On April 30, 1999, a bipartisan coalition of Members of Congress, including Congressman Kucinich, filed a lawsuit to compel the President to follow the Constitution and halt U.S. armed forces from engaging in military action in Yugoslavia unless Congress declared war or granted the President specific statutory authority.
http://www.house.gov/kucinich/issues/internationalrelations.htmExtra++++++++++++++++++++++++++++++++++++
Prior to the sixty days expiring Congressman Tom Campbell, a Republican, introduced various resolutions that would require a congressional vote on whether to approve the war. It was his view that the Constitution and WPR had to be complied with and if they were not, all troops had to be withdrawn. As was stated earlier, none of these resolutions passed; the key resolution which would have given the President authority to continue the war past sixty days failed to pass by a tie 213-213 vote. Thus, as the war continued it was clear that the President did not have the constitutional authority to have initiated the war, nor the statutory authority to keep fighting past the sixty day by which the WPR mandated termination.
The sixty day termination date passed almost unnoticed by the press, Congress and the pundits. Only Congressman Tom Campbell ((who happens to be quite progressive)), Congressman Dennis Kucinich and a few others brought up the issue and no one paid attention. It was a remarkable moment. Here was a statute, the WPR, which had been written because of the debacle of Viet-Nam; it was meant to keep the U.S. out of wars that did not have congressional approval. One could say the statute was literally written in the blood of the Americans and Vietnamese who died in that war. And now the statute was treated as nought; as if nothing was learned from the Viet Nam war. The bombing of Yugoslavia was continuing; people were being killed and the country was being destroyed; and it was all a clear violation of U.S. law.

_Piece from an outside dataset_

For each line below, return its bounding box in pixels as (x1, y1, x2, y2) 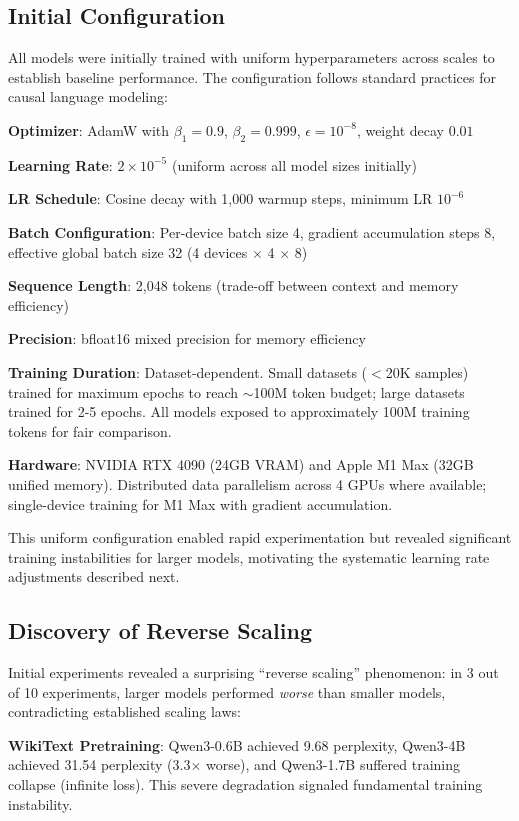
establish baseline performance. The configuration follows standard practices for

A few courageous members of Congress decided to take the issue of the illegality of the war to the federal courts. The leader of this group was Congressman Tom Campbell and he gathered a dozen or so Republicans to join with him. He asked the Center for Constitutional Rights to bring the litigation on his behalf.
The Center had brought a number of lawsuits previously challenging illegal uses of U.S. military force in Grenada, El Salvador, Nicaragua, Panama, and Iraq. All of these suits had been against Republican presidents and the majority of not all of the congressmen plaintiffs had been Democrats. Now that the shoe was on the other foot, and a Democratic president was unilaterally going to war, Democratic plaintiffs were hard to come by. Many Democrats did not like the war, thought it was illegal, but did not want to buck the President and say so publicly whether by way of speeches or by joining a lawsuit. It was an amazing demonstration of political opportunism. On the issue of should the U.S. go to war, probably the most fundamental and important decision a politician can make, these Democrats sold out. The only two Democrats to join the suit were Dennis Kucinich and March Kaptur.